Multi-vehicle scenario with two opponents fighting for a position in front of the ego vehicle

In contrast to this sophisticated strategy, we propose to utilize a more computation efficient approach. Rather than building a complex stochastic model of the situation that is prone to false assumptions and difficult to scale for more than a few vehicles, we rely on the advantages of frequent updates and feedback. With this concept, the prediction outputs only the most likely behavior of the opponent vehicles and therefore implicitly decides for one of the multi-modal outcomes from the previous concept. The planning can utilize this decision and solve a deterministic optimization problem under the assumption that the predictions are correct. It is obvious that this assumption is likely to be not fulfilled in real-world driving. However, this deficiency can be mitigated by frequent updates of the prediction and the planning. This is a characteristic known from human drivers as well: Fast reaction times lead to safer and more reliable driving styles. This comparison also helps to estimate a minimum requirement for the update rate required to master difficult scenarios: Human reaction times lie within the range of 0.5–1.0 seconds for average drivers [39]. Racing drivers are likely to show superior performance, which leads us to set a target of 0.3–0.5 seconds to achieve comparable performance to a human race driver. Note that this time requirement includes all parts of the autonomous driving pipeline depicted in Fig. 5 and therefore poses a huge challenge in algorithm selection and implementation.

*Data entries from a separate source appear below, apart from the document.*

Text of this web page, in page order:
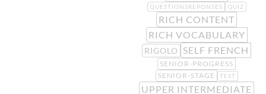
QUESTIONSREPONSES QUIZ
RICH CONTENT
RICH VOCABULARY
RIGOLO SELF FRENCH
SENIOR-PROGRESS
SENIOR-STAGE
TEST
UPPER INTERMEDIATE
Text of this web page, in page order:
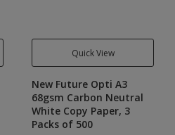
Quick View
New Future Opti A3
68gsm Carbon Neutral
White Copy Paper, 3
Packs of 500
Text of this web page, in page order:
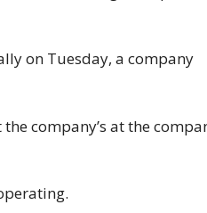
on Tuesday, a company
company’s at the

3.4 Reliable Motion Control in the Presence of Uncertainty

One of the challenges in developing a reliable control system for an autonomous racing vehicle is the complex modeling of the dynamic behavior of the vehicle. There are several sources of uncertainty, e.g. the actuator dynamics and the tire model. The latter are usually represented via empiric models (such as the Pacejka model [38]) from extensive test-rig measurements or specific vehicle dynamics tests. However, this approach is prone to suggest a false sense of accuracy for the event of changing environmental conditions. To name only two examples, the road surface on different tracks as well as a change in tire temperature during the race are likely to affect the accuracy of these models significantly. In the spirit of Occam's razor and its principle of parsimony, we therefore propose to focus on rather simple friction limited point-mass models in the area of motion planning and control [6, 7]. In addition, we specifically consider the remaining inaccuracies in the vehicle dynamics by a Robust Model Predictive Control scheme on the motion control level and make use of fast low-level feedback loops for the lateral and longitudinal vehicle dynamics. This approach significantly reduces the required amount of last-minute parameter tuning in case of changing track conditions.

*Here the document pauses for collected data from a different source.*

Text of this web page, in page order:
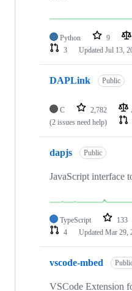
Python 9
3
Updated Jul 13,
DAPLink Public
C 2,782
(2 issues need help)
dapjs Public
JavaScript interface
TypeScript 133
4
Updated Mar 29,
vscode-mbed
VSCode Extension
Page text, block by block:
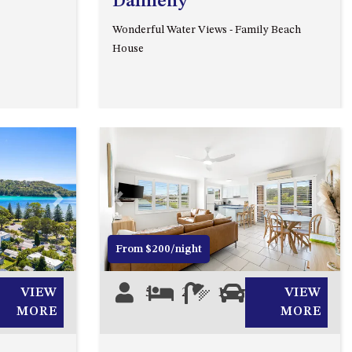
93 MONTAGUE AVE KIANGA
95 CRESSWICK PARADE,
APOLLO UNIT 1 – GROUND
FLOOR – A BLOCK
APOLLO UNIT 10 – GROUND
FLOOR A BLOCK
APOLLO UNIT 11 – GROUND
APOLLO UNIT 12 – GROUND
Wonderful Water Views - Family Beach
House
Next
VIEW
MORE
Previous Next
From $200/night
5 2 1
VIEW
MORE

4 Conclusion & Future work

This paper gives an overview of the TUM Autonomous Motorsport team activities and the reasoning to enter the Indy Autonomous Challenge, the first wheel-to-wheel race with full-scale autonomous racecars. The key advantage with respect to standard urban scenario testing is a much higher likelihood of unstructured multi-vehicle situations as well as maneuvers at the handling limits. This supports innovation in these areas and will help solving the difficult edge-cases in autonomous driving.

In the second part of the paper, we gave insights on our development priorities by analyzing three key performance indicators for autonomous vehicle racing: Robust motion control at the handling limits, fast reaction times in multi-vehicle scenarios as well as high sensor detection range.

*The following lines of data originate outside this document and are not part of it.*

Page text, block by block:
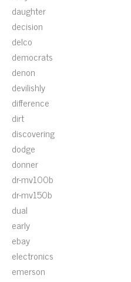
daughter
decision
delco
democrats
denon
devilishly
difference
dirt
discovering
dodge
donner
dr-mv100b
dr-mv150b
dual
early
ebay
electronics
emerson

Our current focus lies on adopting the developed software stack to the Dallara AV-21 racing vehicle and preparation of the first test sessions in June 2021. We are going to validate our models and algorithms on the Indianapolis Motor Speedway and expect further insights into the interplay of the algorithms under real-world conditions. Furthermore, several of the algorithms used are already or will be published soon on our GitHub page [40].